Solution to the problem of time

TL;DR

This paper proposes a novel solution to the problem of time in quantum gravity by promoting the cosmological constant to a Lagrange multiplier, enabling a unitary quantum evolution and addressing key issues like vacuum energy and eternal inflation.

Contribution

It introduces a new approach that treats the cosmological constant as a Lagrange multiplier, resulting in a functional Schrödinger equation for gravity and resolving the problem of time.

Findings

Provides a unitary quantum evolution framework for gravity.

Decouples vacuum energy from the cosmological constant problem.

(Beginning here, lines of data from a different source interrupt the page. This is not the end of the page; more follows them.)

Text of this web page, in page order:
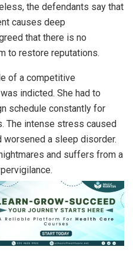
the defendants say that
causes deep
that there is no
to restore reputations.
of a competitive
indicted. She had to
schedule constantly for
The intense stress caused
a sleep disorder.
and suffers from a

Offers a natural foliation that addresses eternal inflation measure issues.

Abstract

Despite the ultraviolet problems with canonical quantum gravity, as an effective field theory its infrared phenomena should enjoy fully quantum mechanical unitary time evolution. Currently this is not possible, the impediment being what is known as the problem of time. Here, we provide a solution by promoting the cosmological constant $\Lambda$ to a Lagrange multiplier constraining the metric volume element to be manifestly a total derivative. Because $\Lambda$ appears linearly in the Hamiltonian constraint, it unitarily generates time evolution, yielding a functional Schroedinger equation for gravity. Two pleasant side effects of this construction are that vacuum energy is dissociated from the cosmological constant problem, much like in unimodular gravity, and the natural foliation provided by the time variable defines a sensible solution to the measure problem of eternal inflation.